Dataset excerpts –
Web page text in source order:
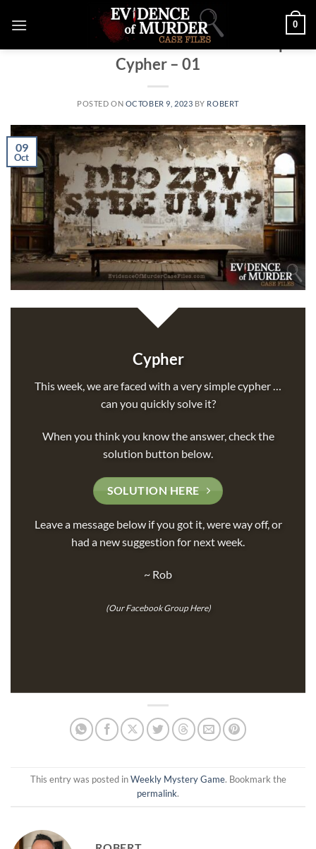
0
WEEKLY MYSTERY GAME
Evidence of Murder Facebook Group
Cypher – 01
POSTED ON OCTOBER 9, 2023 BY ROBERT
09
Oct
Cypher
This week, we are faced with a very simple cypher …
can you quickly solve it?
When you think you know the answer, check the
solution button below.
SOLUTION HERE
Leave a message below if you got it, were way off, or
had a new suggestion for next week.
~ Rob
(Our Facebook Group Here)
This entry was posted inWeekly Mystery Game. Bookmark the
permalink.
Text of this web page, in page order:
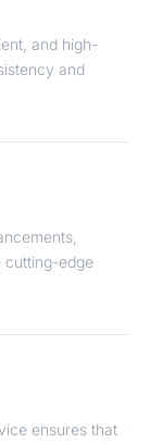
and high-
and
cutting-edge
ensures that
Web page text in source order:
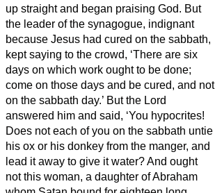
up straight and began praising God. But
the leader of the synagogue, indignant
because Jesus had cured on the sabbath,
kept saying to the crowd, ‘There are six
days on which work ought to be done;
come on those days and be cured, and not
on the sabbath day.’ But the Lord
answered him and said, ‘You hypocrites!
Does not each of you on the sabbath untie
his ox or his donkey from the manger, and
lead it away to give it water?And ought
not this woman, a daughter of Abraham
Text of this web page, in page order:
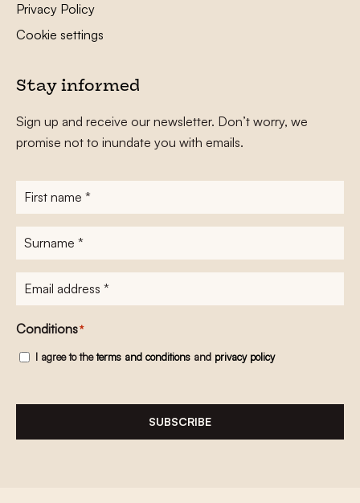
Privacy Policy
Cookie settings
Stay informed
Sign up and receive our newsletter. Don’t worry, we
promise not to inundate you with emails.
First
name*
Surname
E-
mailadres*
Conditions*
I agree to theterms and conditions and privacy policy
SUBSCRIBE
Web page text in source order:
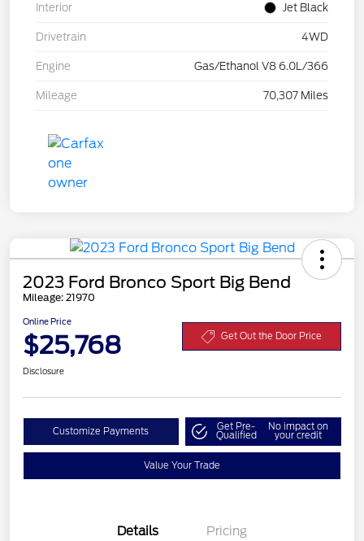
Interior Jet Black
Drivetrain 4WD
Engine Gas/Ethanol V8 6.0L/366
Mileage 70,307 Miles
2023 Ford Bronco Sport Big Bend
Mileage: 21970
Online Price
$25,768 Get Out the Door Price
Disclosure
Customize Payments Get Pre-
Qualified
No impact on
your credit
Value Your Trade
Details Pricing
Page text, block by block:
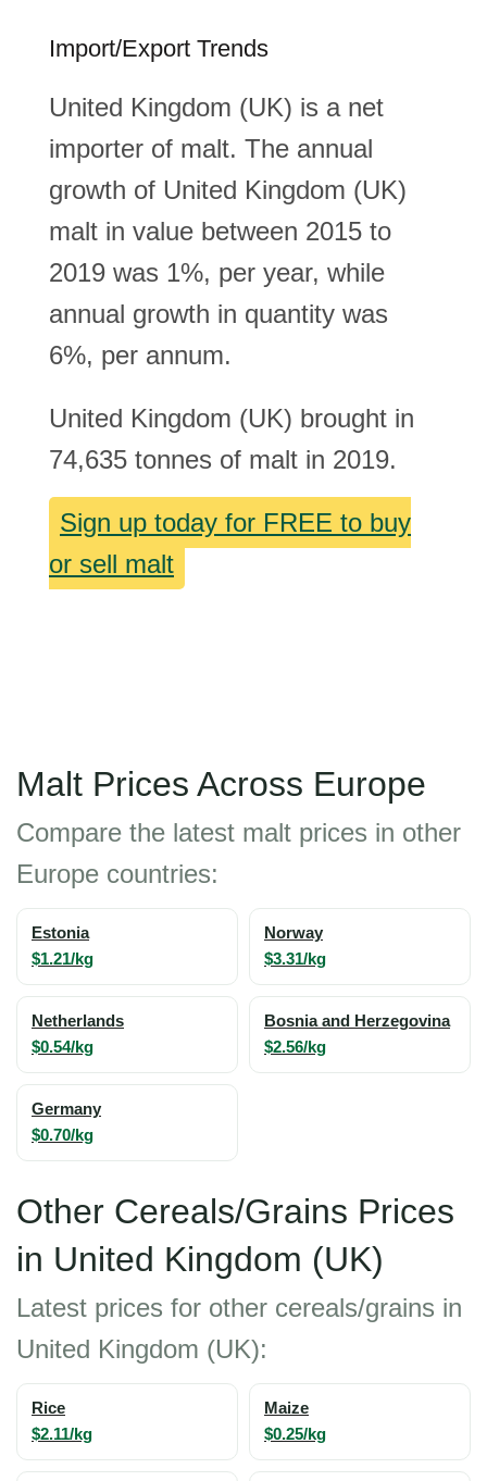
Import/Export Trends
United Kingdom (UK) is a net
importer of malt. The annual
growth of United Kingdom (UK)
malt in value between 2015 to
2019 was 1%, per year, while
annual growth in quantity was
6%, per annum.
United Kingdom (UK) brought in
74,635 tonnes of malt in 2019.
Sign up today for FREE to buy
or sell malt
Malt Prices Across Europe
Compare the latest malt prices in other
Europe countries:
Estonia
$1.21/kg
Norway
$3.31/kg
Netherlands
$0.54/kg
Bosnia and Herzegovina
$2.56/kg
Germany
$0.70/kg
Other Cereals/Grains Prices
in United Kingdom (UK)
Latest prices for other cereals/grains in
United Kingdom (UK):
Rice
$2.11/kg
Maize
$0.25/kg
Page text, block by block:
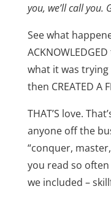
you, we’ll call you.
See what
what it was trying
then CREATED A
THAT’S love.
anyone off the
“conquer,
you read so
we included –
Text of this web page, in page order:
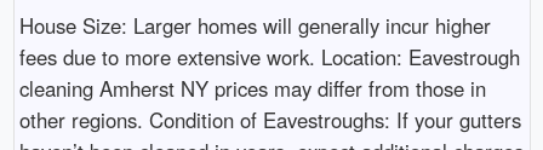
House Size: Larger homes will generally incur higher
fees due to more extensive work. Location: Eavestrough
cleaning Amherst NY prices may differ from those in
other regions. Condition of Eavestroughs: If your gutters
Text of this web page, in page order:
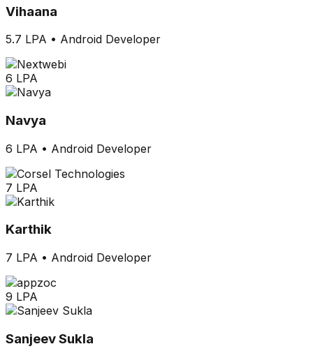
Vihaana
5.7 LPA • Android Developer
6 LPA
Navya
6 LPA • Android Developer
7 LPA
Karthik
7 LPA • Android Developer
9 LPA
Sanjeev Sukla
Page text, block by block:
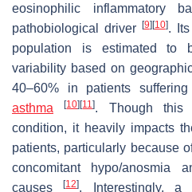
eosinophilic inflammatory
pathobiological driver
[9] [10]. Its
population is estimated to
variability based on
40–60% in patients
asthma
[10] [11]. Though this
condition, it heavily impacts
patients, particularly because
concomitant hypo/anosmia
causes[12]. Interestingly, a
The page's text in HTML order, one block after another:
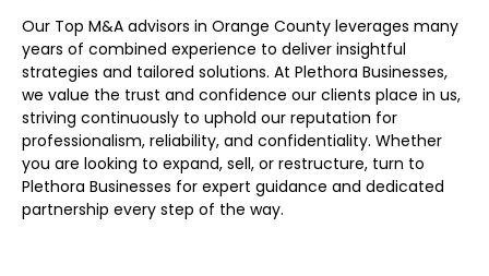
Our Top M&A advisors in Orange County leverages many
years of combined experience to deliver insightful
strategies and tailored solutions. At Plethora Businesses,
we value the trust and confidence our clients place in us,
striving continuously to uphold our reputation for
professionalism, reliability, and confidentiality. Whether
you are looking to expand, sell, or restructure, turn to
Plethora Businesses for expert guidance and dedicated
partnership every step of the way.
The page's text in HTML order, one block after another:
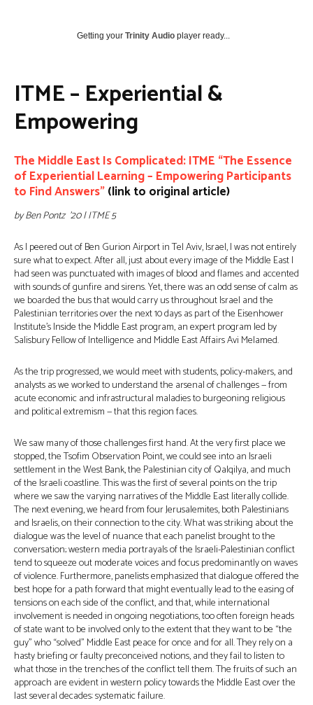
Getting your Trinity Audio player ready...
ITME – Experiential &
Empowering
The Middle East Is Complicated: ITME “The Essence
of Experiential Learning – Empowering Participants
to Find Answers”(link to original article)
by Ben Pontz ’20 | ITME 5
As I peered out of Ben Gurion Airport in Tel Aviv, Israel, I was not entirely
sure what to expect. After all, just about every image of the Middle East I
had seen was punctuated with images of blood and flames and accented
with sounds of gunfire and sirens. Yet, there was an odd sense of calm as
we boarded the bus that would carry us throughout Israel and the
Palestinian territories over the next 10 days as part of the Eisenhower
Institute’s Inside the Middle East program, an expert program led by
Salisbury Fellow of Intelligence and Middle East Affairs Avi Melamed.
As the trip progressed, we would meet with students, policy-makers, and
analysts as we worked to understand the arsenal of challenges — from
acute economic and infrastructural maladies to burgeoning religious
and political extremism — that this region faces.
We saw many of those challenges first hand. At the very first place we
stopped, the Tsofim Observation Point, we could see into an Israeli
settlement in the West Bank, the Palestinian city of Qalqilya, and much
of the Israeli coastline. This was the first of several points on the trip
where we saw the varying narratives of the Middle East literally collide.
The next evening, we heard from four Jerusalemites, both Palestinians
and Israelis, on their connection to the city. What was striking about the
dialogue was the level of nuance that each panelist brought to the
conversation; western media portrayals of the Israeli-Palestinian conflict
tend to squeeze out moderate voices and focus predominantly on waves
of violence. Furthermore, panelists emphasized that dialogue offered the
best hope for a path forward that might eventually lead to the easing of
tensions on each side of the conflict, and that, while international
involvement is needed in ongoing negotiations, too often foreign heads
of state want to be involved only to the extent that they want to be “the
guy” who “solved” Middle East peace for once and for all. They rely on a
hasty briefing or faulty preconceived notions, and they fail to listen to
what those in the trenches of the conflict tell them. The fruits of such an
approach are evident in western policy towards the Middle East over the
last several decades: systematic failure.
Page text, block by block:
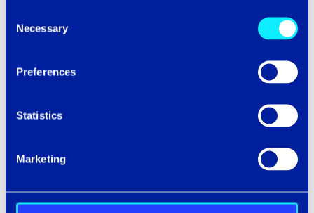
Selection
Necessary
Preferences
Statistics
Marketing
experiences is critical for delivering great, connected
customer experiences, then you’ve already taken the
In our next blog, we’ll explain
to build a better AX
In the meantime,
to discuss your specific AX
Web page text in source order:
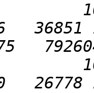
36851
26778
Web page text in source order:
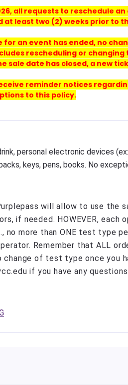
all requests to reschedule
at least two (2) weeks prior to
for an event has ended, no
rescheduling or changing
sale date has closed, a new
reminder notices
to this policy.
personal electronic devices
keys, pens, books. No
will allow to use the
if needed. HOWEVER, each
no more than ONE test type
Remember that ALL
change of test type once you
if you have any questions.
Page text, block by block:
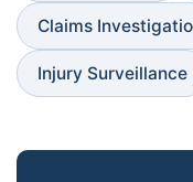
Claims
Injury Surveillance
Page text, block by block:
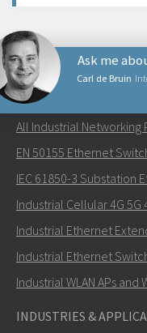
Carl de Bruin
Ask me
Send an email to Carl
How can Carl contact
NETWORKING
All Industrial Networking
EN 50155 Ethernet
IEC 61850-3 Substation
Industrial Cellular 4G 5G
Industrial Ethernet
Industrial Ethernet
Industrial WLAN APs and
INDUSTRIES &
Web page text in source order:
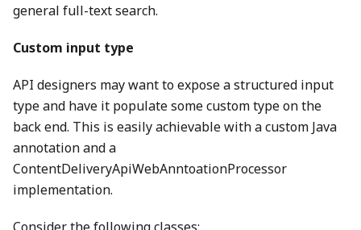
general full-text search.
Custom input type
API designers may want to expose a structured input
type and have it populate some custom type on the
back end. This is easily achievable with a custom Java
annotation and a
ContentDeliveryApiWebAnntoationProcessor
implementation.
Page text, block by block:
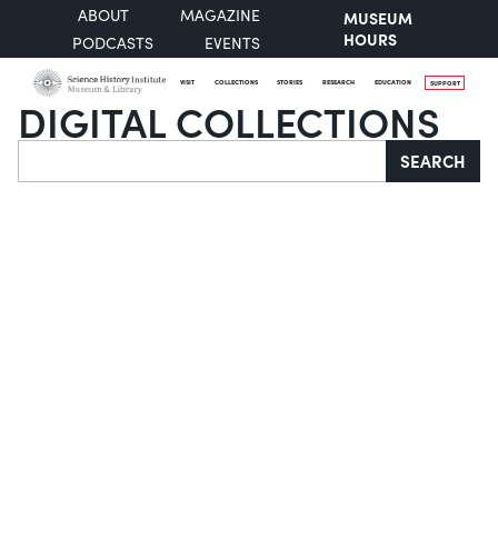
ABOUT
MAGAZINE
PODCASTS
EVENTS
MUSEUM
HOURS
VISIT COLLECTIONS STORIES RESEARCH EDUCATION SUPPORT
DIGITAL COLLECTIONS
Search SEARCH
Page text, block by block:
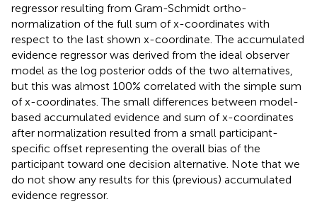
regressor resulting from Gram-Schmidt ortho-
normalization of the full sum of x-coordinates with
respect to the last shown x-coordinate. The accumulated
evidence regressor was derived from the ideal observer
model as the log posterior odds of the two alternatives,
but this was almost 100% correlated with the simple sum
of x-coordinates. The small differences between model-
based accumulated evidence and sum of x-coordinates
after normalization resulted from a small participant-
specific offset representing the overall bias of the
participant toward one decision alternative. Note that we
do not show any results for this (previous) accumulated
evidence regressor.
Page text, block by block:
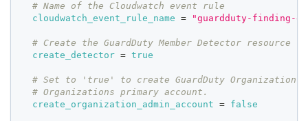
# Name of the Cloudwatch event rule
cloudwatch_event_rule_name
= "guardduty-finding-
# Create the GuardDuty Member Detector resource
create_detector = true
# Set to 'true' to create GuardDuty Organization
# Organizations primary account.
create_organization_admin_account
= false
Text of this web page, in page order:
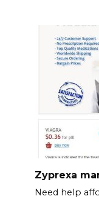
Zyprexa
Need help

WORK INSTRUCTIONS –
What is needed is every record above, returned exactly, with the pictures omitted.

YOUR SOLUTION –
Web page text in source order:
0
WEEKLY MYSTERY GAME
Evidence of Murder Facebook Group
Cypher – 01
POSTED ON OCTOBER 9, 2023 BY ROBERT
09
Oct
Cypher
This week, we are faced with a very simple cypher …
can you quickly solve it?
When you think you know the answer, check the
solution button below.
SOLUTION HERE
Leave a message below if you got it, were way off, or
had a new suggestion for next week.
~ Rob
(Our Facebook Group Here)
This entry was posted inWeekly Mystery Game. Bookmark the
permalink.
Text of this web page, in page order:
and high-
and
cutting-edge
ensures that
Web page text in source order:
up straight and began praising God. But
the leader of the synagogue, indignant
because Jesus had cured on the sabbath,
kept saying to the crowd, ‘There are six
days on which work ought to be done;
come on those days and be cured, and not
on the sabbath day.’ But the Lord
answered him and said, ‘You hypocrites!
Does not each of you on the sabbath untie
his ox or his donkey from the manger, and
lead it away to give it water?And ought
not this woman, a daughter of Abraham
Text of this web page, in page order:
Privacy Policy
Cookie settings
Stay informed
Sign up and receive our newsletter. Don’t worry, we
promise not to inundate you with emails.
First
name*
Surname
E-
mailadres*
Conditions*
I agree to theterms and conditions and privacy policy
SUBSCRIBE
Web page text in source order:
Interior Jet Black
Drivetrain 4WD
Engine Gas/Ethanol V8 6.0L/366
Mileage 70,307 Miles
2023 Ford Bronco Sport Big Bend
Mileage: 21970
Online Price
$25,768 Get Out the Door Price
Disclosure
Customize Payments Get Pre-
Qualified
No impact on
your credit
Value Your Trade
Details Pricing
Page text, block by block:
Import/Export Trends
United Kingdom (UK) is a net
importer of malt. The annual
growth of United Kingdom (UK)
malt in value between 2015 to
2019 was 1%, per year, while
annual growth in quantity was
6%, per annum.
United Kingdom (UK) brought in
74,635 tonnes of malt in 2019.
Sign up today for FREE to buy
or sell malt
Malt Prices Across Europe
Compare the latest malt prices in other
Europe countries:
Estonia
$1.21/kg
Norway
$3.31/kg
Netherlands
$0.54/kg
Bosnia and Herzegovina
$2.56/kg
Germany
$0.70/kg
Other Cereals/Grains Prices
in United Kingdom (UK)
Latest prices for other cereals/grains in
United Kingdom (UK):
Rice
$2.11/kg
Maize
$0.25/kg
Page text, block by block:
you, we’ll call you.
See what
what it was trying
then CREATED A
THAT’S love.
anyone off the
“conquer,
you read so
we included –
Text of this web page, in page order:
House Size: Larger homes will generally incur higher
fees due to more extensive work. Location: Eavestrough
cleaning Amherst NY prices may differ from those in
other regions. Condition of Eavestroughs: If your gutters
Text of this web page, in page order:
Vihaana
5.7 LPA • Android Developer
6 LPA
Navya
6 LPA • Android Developer
7 LPA
Karthik
7 LPA • Android Developer
9 LPA
Sanjeev Sukla
Page text, block by block:
eosinophilic inflammatory
pathobiological driver
[9] [10]. Its
population is estimated to
variability based on
40–60% in patients
asthma
[10] [11]. Though this
condition, it heavily impacts
patients, particularly because
concomitant hypo/anosmia
causes[12]. Interestingly, a
The page's text in HTML order, one block after another:
Our Top M&A advisors in Orange County leverages many
years of combined experience to deliver insightful
strategies and tailored solutions. At Plethora Businesses,
we value the trust and confidence our clients place in us,
striving continuously to uphold our reputation for
professionalism, reliability, and confidentiality. Whether
you are looking to expand, sell, or restructure, turn to
Plethora Businesses for expert guidance and dedicated
partnership every step of the way.
The page's text in HTML order, one block after another:
Getting your Trinity Audio player ready...
ITME – Experiential &
Empowering
The Middle East Is Complicated: ITME “The Essence
of Experiential Learning – Empowering Participants
to Find Answers”(link to original article)
by Ben Pontz ’20 | ITME 5
As I peered out of Ben Gurion Airport in Tel Aviv, Israel, I was not entirely
sure what to expect. After all, just about every image of the Middle East I
had seen was punctuated with images of blood and flames and accented
with sounds of gunfire and sirens. Yet, there was an odd sense of calm as
we boarded the bus that would carry us throughout Israel and the
Palestinian territories over the next 10 days as part of the Eisenhower
Institute’s Inside the Middle East program, an expert program led by
Salisbury Fellow of Intelligence and Middle East Affairs Avi Melamed.
As the trip progressed, we would meet with students, policy-makers, and
analysts as we worked to understand the arsenal of challenges — from
acute economic and infrastructural maladies to burgeoning religious
and political extremism — that this region faces.
We saw many of those challenges first hand. At the very first place we
stopped, the Tsofim Observation Point, we could see into an Israeli
settlement in the West Bank, the Palestinian city of Qalqilya, and much
of the Israeli coastline. This was the first of several points on the trip
where we saw the varying narratives of the Middle East literally collide.
The next evening, we heard from four Jerusalemites, both Palestinians
and Israelis, on their connection to the city. What was striking about the
dialogue was the level of nuance that each panelist brought to the
conversation; western media portrayals of the Israeli-Palestinian conflict
tend to squeeze out moderate voices and focus predominantly on waves
of violence. Furthermore, panelists emphasized that dialogue offered the
best hope for a path forward that might eventually lead to the easing of
tensions on each side of the conflict, and that, while international
involvement is needed in ongoing negotiations, too often foreign heads
of state want to be involved only to the extent that they want to be “the
guy” who “solved” Middle East peace for once and for all. They rely on a
hasty briefing or faulty preconceived notions, and they fail to listen to
what those in the trenches of the conflict tell them. The fruits of such an
approach are evident in western policy towards the Middle East over the
last several decades: systematic failure.
Page text, block by block:
Selection
Necessary
Preferences
Statistics
Marketing
experiences is critical for delivering great, connected
customer experiences, then you’ve already taken the
In our next blog, we’ll explain
to build a better AX
In the meantime,
to discuss your specific AX
Web page text in source order:
36851
26778
Web page text in source order:
all requests to reschedule
at least two (2) weeks prior to
for an event has ended, no
rescheduling or changing
sale date has closed, a new
reminder notices
to this policy.
personal electronic devices
keys, pens, books. No
will allow to use the
if needed. HOWEVER, each
no more than ONE test type
Remember that ALL
change of test type once you
if you have any questions.
Page text, block by block:
Claims
Injury Surveillance
Page text, block by block:
Carl de Bruin
Ask me
Send an email to Carl
How can Carl contact
NETWORKING
All Industrial Networking
EN 50155 Ethernet
IEC 61850-3 Substation
Industrial Cellular 4G 5G
Industrial Ethernet
Industrial Ethernet
Industrial WLAN APs and
INDUSTRIES &
Web page text in source order:
general full-text search.
Custom input type
API designers may want to expose a structured input
type and have it populate some custom type on the
back end. This is easily achievable with a custom Java
annotation and a
ContentDeliveryApiWebAnntoationProcessor
implementation.
Page text, block by block:
ABOUT
MAGAZINE
PODCASTS
EVENTS
MUSEUM
HOURS
VISIT COLLECTIONS STORIES RESEARCH EDUCATION SUPPORT
DIGITAL COLLECTIONS
Search SEARCH
Page text, block by block:
regressor resulting from Gram-Schmidt ortho-
normalization of the full sum of x-coordinates with
respect to the last shown x-coordinate. The accumulated
evidence regressor was derived from the ideal observer
model as the log posterior odds of the two alternatives,
but this was almost 100% correlated with the simple sum
of x-coordinates. The small differences between model-
based accumulated evidence and sum of x-coordinates
after normalization resulted from a small participant-
specific offset representing the overall bias of the
participant toward one decision alternative. Note that we
do not show any results for this (previous) accumulated
evidence regressor.
Page text, block by block:
# Name of the Cloudwatch event rule
cloudwatch_event_rule_name
= "guardduty-finding-
# Create the GuardDuty Member Detector resource
create_detector = true
# Set to 'true' to create GuardDuty Organization
# Organizations primary account.
create_organization_admin_account
= false
Text of this web page, in page order:
Zyprexa
Need help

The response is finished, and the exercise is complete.